About this exercise - Each line of the records must appear in your answer exactly, with no pictures.

Records to process -
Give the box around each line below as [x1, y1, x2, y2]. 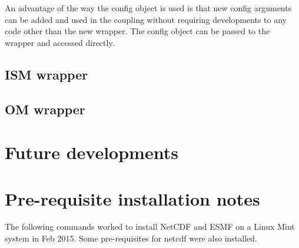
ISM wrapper [5, 65, 88, 83]
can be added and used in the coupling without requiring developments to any [5, 13, 287, 25]
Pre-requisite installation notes [5, 186, 260, 210]
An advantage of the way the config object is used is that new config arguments [5, 2, 292, 14]
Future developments [5, 140, 178, 164]
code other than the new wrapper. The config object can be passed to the [5, 25, 270, 37]
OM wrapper [5, 100, 85, 118]
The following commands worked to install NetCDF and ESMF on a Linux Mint [5, 220, 295, 233]

Written response -
Give the box around each line below as [x1, y1, x2, y2]. 
ISM wrapper [5, 65, 88, 83]
can be added and used in the coupling without requiring developments to any [5, 13, 287, 25]
Pre-requisite installation notes [5, 186, 260, 210]
An advantage of the way the config object is used is that new config arguments [5, 2, 292, 14]
Future developments [5, 140, 178, 164]
code other than the new wrapper. The config object can be passed to the [5, 25, 270, 37]
OM wrapper [5, 100, 85, 118]
The following commands worked to install NetCDF and ESMF on a Linux Mint [5, 220, 295, 233]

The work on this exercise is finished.